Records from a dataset
------------

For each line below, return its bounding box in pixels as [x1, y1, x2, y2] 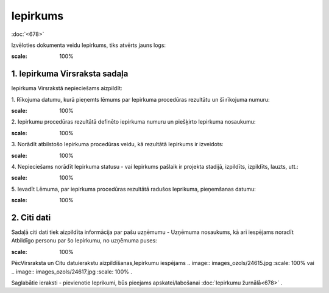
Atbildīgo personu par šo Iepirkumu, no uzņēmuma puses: [11, 237, 158, 244]
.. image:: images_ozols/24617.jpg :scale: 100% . [11, 268, 132, 275]
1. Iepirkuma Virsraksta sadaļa [11, 69, 129, 79]
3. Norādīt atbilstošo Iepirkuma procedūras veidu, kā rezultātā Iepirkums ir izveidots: [11, 141, 224, 148]
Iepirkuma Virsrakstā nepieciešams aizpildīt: [11, 85, 123, 92]
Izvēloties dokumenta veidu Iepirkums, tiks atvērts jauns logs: [11, 41, 166, 49]
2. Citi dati [11, 212, 51, 222]

------------

> YOUR TASK: Copy out the line holding "Atbildīgo personu par". Then copy every later line of the data, unchanged, through the last one.

> TASK RESPONSE:
Atbildīgo personu par šo Iepirkumu, no uzņēmuma puses: [11, 237, 158, 244]
.. image:: images_ozols/24617.jpg :scale: 100% . [11, 268, 132, 275]
1. Iepirkuma Virsraksta sadaļa [11, 69, 129, 79]
3. Norādīt atbilstošo Iepirkuma procedūras veidu, kā rezultātā Iepirkums ir izveidots: [11, 141, 224, 148]
Iepirkuma Virsrakstā nepieciešams aizpildīt: [11, 85, 123, 92]
Izvēloties dokumenta veidu Iepirkums, tiks atvērts jauns logs: [11, 41, 166, 49]
2. Citi dati [11, 212, 51, 222]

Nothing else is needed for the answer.